Let P be a rectangle , f_{0} : \partial P \rightarrow R) continuous and Lipschitz, C_{0} = \{ f \in C^{2}(P) : f=f_{0} \ on \ \partial P \}. and finally S : C_{0} \rightarrow R a functional:

S(f) = \int^b_a (\int^d_c (\frac{\partial f}{\partial x})^{2}\,dy)\,dx + \int^d_c (\int^a_b (\frac{\partial f}{\partial y})^{2}\,dx)\,dy.

Write Euler-Lagrange equation for S.

Homework Equations

The Attempt at a Solution

I tried writing: S(f) = \int^b_a (\int^d_c (\frac{\partial f}{\partial x})^{2} + (\frac{\partial f}{\partial y})^{2}\,dy)\,dx, so the proper Lagrangian would be L(x) = \int^d_c (\frac{\partial f}{\partial x})^{2} + (\frac{\partial f}{\partial y})^{2}\,dy.

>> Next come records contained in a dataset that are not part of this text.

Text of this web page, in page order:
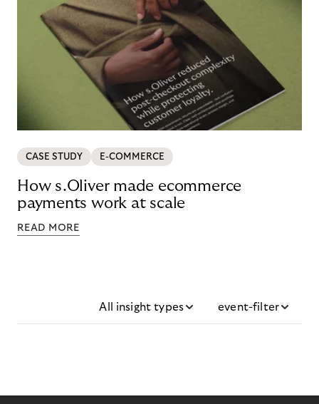
CASE STUDY E-COMMERCE
How s.Oliver made ecommerce
payments work at scale
READ MORE
All insight types event-filter
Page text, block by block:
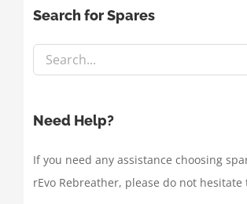
Search for Spares
Need Help?
If you need any assistance choosing
rEvo Rebreather, please do not hesitate
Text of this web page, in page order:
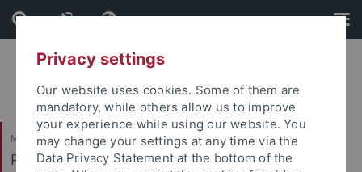
Skip
to
content
Skip
to
footer
Mathematisch-Naturwissenschaftliche Fakultät
Pharmazeutische Biologie
Privacy settings
Our website uses cookies. Some of them are
mandatory, while others allow us to improve
your experience while using our website. You
may change your settings at any time via the
Data Privacy Statement at the bottom of the
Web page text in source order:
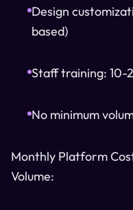
Design
based)
Staff training: 10-
No minimum
Monthly Platform
Volume:
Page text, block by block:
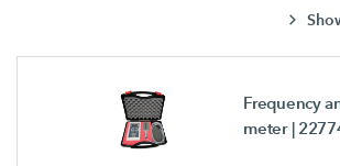
Frequency
meter |
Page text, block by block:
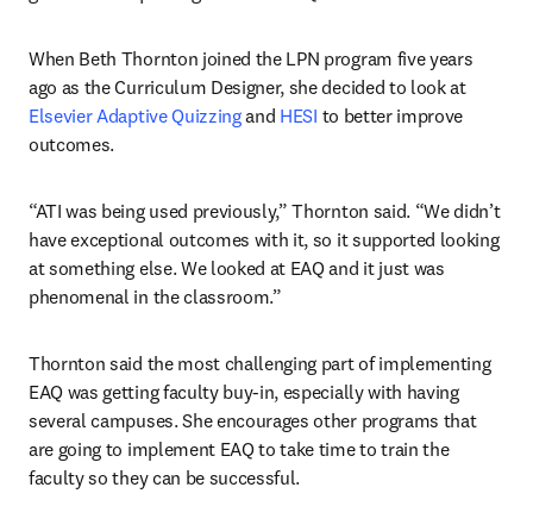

Then the Euler-Lagrange equation should be \frac{d}{dx}\frac{\partial L}{\partial f^{'}_{x}} = 0 \leftrightarrow \frac{d}{dx}\frac{\partial }{\partial f^{'}_{x}}\int^d_c (\frac{\partial f}{\partial x})^{2}\,dy = 0, (L^{'} = \int^d_c (\frac{\partial f}{\partial x})^{2}\,dy) and now since \frac{dL^{'}}{dx} = \frac{\partial L^{'}}{\partial f_{x}^{'}}\frac{\partial f_{x}^{'}}{\partial x}, we can rewrite that as \frac{d}{dx}\frac{\frac{d}{dx}\int^d_c (\frac{\partial f}{\partial x})^{2}\,dy}{f_{xx}^{''}} = 0 \leftrightarrow \frac{d}{dx}\frac{\int^d_c \frac{\partial}{\partial x}(\frac{\partial f}{\partial x})^{2}\,dy}{f_{xx}^{''}} = 0 \leftrightarrow \frac{d}{dx}\frac{\int^d_c 2f_{x}^{'}f_{xx}^{''}\,dy}{f_{xx}^{''}} = 0. but what then?

 

[Dick]

You are making this too hard. Let's call \frac{\partial f}{\partial x}=f_x and \frac{\partial f}{\partial y}=f_x. Then the form of the Euler-Lagrange equations for two independent variables is \frac{\partial L}{\partial f}-\frac{\partial}{\partial x} \frac{\partial L}{\partial f_x}-\frac{\partial}{\partial y}\frac{\partial L}{\partial f_y}=0 where L=(f_x)^2+(f_y)^2.